◆ The problem
Look through the data below and extract, unchanged, the lines from the one that contains "EIGEN_TEST_MAX_SIZE))) ); 00109" to the one that contains "00089 VERIFY_IS_MUCH_SMALLER_THAN( [6, 97, 256, 114]", both included.

◆ Data section

# # # # # # #

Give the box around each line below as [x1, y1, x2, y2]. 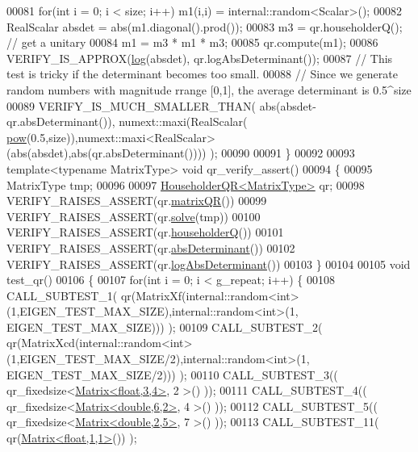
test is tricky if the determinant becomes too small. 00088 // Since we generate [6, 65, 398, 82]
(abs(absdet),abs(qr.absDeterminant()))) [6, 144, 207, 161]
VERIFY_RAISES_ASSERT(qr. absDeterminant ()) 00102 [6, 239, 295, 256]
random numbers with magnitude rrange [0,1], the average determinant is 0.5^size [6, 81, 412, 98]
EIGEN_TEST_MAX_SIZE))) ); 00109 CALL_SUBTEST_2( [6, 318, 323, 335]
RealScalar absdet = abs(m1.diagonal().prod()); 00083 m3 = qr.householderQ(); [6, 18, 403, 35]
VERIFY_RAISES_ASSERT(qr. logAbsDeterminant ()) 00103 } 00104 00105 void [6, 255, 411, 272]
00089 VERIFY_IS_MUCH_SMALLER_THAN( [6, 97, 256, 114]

# # # # # # #

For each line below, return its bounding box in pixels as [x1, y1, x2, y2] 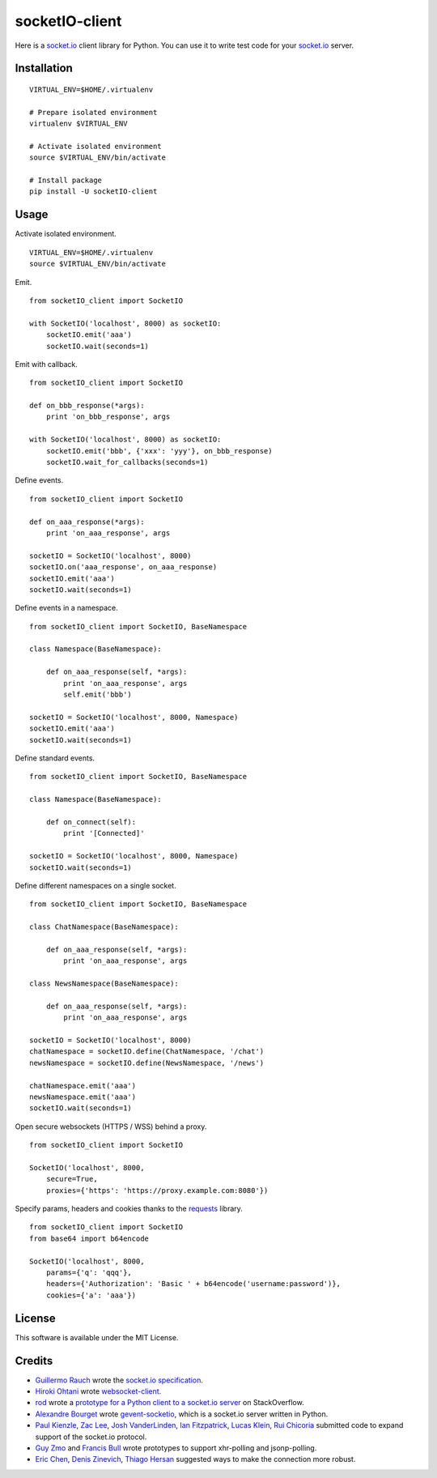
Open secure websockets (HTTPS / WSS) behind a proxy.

# # # # # # #

◆ Task result
EIGEN_TEST_MAX_SIZE))) ); 00109 CALL_SUBTEST_2( [6, 318, 323, 335]
RealScalar absdet = abs(m1.diagonal().prod()); 00083 m3 = qr.householderQ(); [6, 18, 403, 35]
VERIFY_RAISES_ASSERT(qr. logAbsDeterminant ()) 00103 } 00104 00105 void [6, 255, 411, 272]
00089 VERIFY_IS_MUCH_SMALLER_THAN( [6, 97, 256, 114]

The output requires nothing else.